Stored entries.
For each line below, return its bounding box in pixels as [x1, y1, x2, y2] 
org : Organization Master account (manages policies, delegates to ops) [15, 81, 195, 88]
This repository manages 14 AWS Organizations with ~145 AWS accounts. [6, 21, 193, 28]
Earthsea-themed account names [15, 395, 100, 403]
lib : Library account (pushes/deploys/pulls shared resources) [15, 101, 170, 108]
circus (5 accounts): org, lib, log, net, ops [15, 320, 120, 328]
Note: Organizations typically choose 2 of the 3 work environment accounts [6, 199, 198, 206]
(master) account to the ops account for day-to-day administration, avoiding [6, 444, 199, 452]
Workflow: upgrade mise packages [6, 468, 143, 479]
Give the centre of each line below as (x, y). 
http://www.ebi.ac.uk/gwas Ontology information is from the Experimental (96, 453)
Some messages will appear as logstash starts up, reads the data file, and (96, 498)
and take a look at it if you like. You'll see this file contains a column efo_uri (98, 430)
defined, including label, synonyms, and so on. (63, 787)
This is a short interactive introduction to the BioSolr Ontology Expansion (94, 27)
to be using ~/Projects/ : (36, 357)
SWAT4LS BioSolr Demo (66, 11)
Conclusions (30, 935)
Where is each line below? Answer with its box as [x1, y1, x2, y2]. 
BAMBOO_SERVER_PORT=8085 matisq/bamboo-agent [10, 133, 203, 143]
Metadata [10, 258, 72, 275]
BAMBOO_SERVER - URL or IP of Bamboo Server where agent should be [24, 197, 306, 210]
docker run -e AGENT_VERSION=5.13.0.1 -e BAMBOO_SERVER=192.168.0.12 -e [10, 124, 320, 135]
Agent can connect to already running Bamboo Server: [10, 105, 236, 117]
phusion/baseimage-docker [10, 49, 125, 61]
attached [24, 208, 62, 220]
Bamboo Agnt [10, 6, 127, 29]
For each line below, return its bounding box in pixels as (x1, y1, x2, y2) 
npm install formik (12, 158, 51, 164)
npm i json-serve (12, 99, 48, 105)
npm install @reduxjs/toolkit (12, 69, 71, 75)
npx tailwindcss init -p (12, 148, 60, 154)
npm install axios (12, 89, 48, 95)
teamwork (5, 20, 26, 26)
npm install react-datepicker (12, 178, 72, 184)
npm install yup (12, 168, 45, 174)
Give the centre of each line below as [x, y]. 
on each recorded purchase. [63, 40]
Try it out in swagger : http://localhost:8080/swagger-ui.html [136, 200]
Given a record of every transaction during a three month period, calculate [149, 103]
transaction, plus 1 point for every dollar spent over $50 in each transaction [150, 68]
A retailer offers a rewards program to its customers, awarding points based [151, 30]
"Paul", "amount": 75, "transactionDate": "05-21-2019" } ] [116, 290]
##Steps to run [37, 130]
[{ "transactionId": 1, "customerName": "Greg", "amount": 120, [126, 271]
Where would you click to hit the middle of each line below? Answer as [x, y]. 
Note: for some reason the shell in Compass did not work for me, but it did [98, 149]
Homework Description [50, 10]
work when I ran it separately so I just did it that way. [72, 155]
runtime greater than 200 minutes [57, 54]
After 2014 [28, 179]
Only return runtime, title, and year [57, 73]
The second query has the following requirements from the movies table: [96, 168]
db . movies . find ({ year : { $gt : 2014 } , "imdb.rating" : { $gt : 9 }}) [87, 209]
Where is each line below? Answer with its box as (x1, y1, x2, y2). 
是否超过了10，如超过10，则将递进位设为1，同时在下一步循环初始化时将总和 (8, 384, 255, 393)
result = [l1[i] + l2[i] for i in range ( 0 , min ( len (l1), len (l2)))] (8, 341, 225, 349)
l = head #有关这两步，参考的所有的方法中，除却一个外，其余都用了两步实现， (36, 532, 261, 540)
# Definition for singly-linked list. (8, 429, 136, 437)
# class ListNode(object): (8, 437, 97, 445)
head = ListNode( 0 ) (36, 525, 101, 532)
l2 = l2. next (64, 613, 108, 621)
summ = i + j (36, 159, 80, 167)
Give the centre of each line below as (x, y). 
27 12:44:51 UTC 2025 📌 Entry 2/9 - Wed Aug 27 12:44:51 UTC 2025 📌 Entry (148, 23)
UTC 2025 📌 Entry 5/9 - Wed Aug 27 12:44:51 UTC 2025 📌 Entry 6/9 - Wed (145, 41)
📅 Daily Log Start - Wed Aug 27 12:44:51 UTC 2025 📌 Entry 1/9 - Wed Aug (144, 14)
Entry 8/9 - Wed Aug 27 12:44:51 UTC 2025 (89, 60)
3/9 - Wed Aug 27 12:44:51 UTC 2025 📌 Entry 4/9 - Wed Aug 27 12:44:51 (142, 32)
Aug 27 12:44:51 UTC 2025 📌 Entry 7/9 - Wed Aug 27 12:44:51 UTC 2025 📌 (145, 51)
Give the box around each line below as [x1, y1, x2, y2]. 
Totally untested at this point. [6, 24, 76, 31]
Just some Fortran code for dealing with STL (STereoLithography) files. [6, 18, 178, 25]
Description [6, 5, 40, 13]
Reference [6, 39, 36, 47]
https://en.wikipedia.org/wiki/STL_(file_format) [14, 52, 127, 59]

Exercise. List all lines from the entries that include the word "pixels".

Answer to this problem.
For each line below, return its bounding box in pixels as [x1, y1, x2, y2] 
For each line below, return its bounding box in pixels as (x1, y1, x2, y2) 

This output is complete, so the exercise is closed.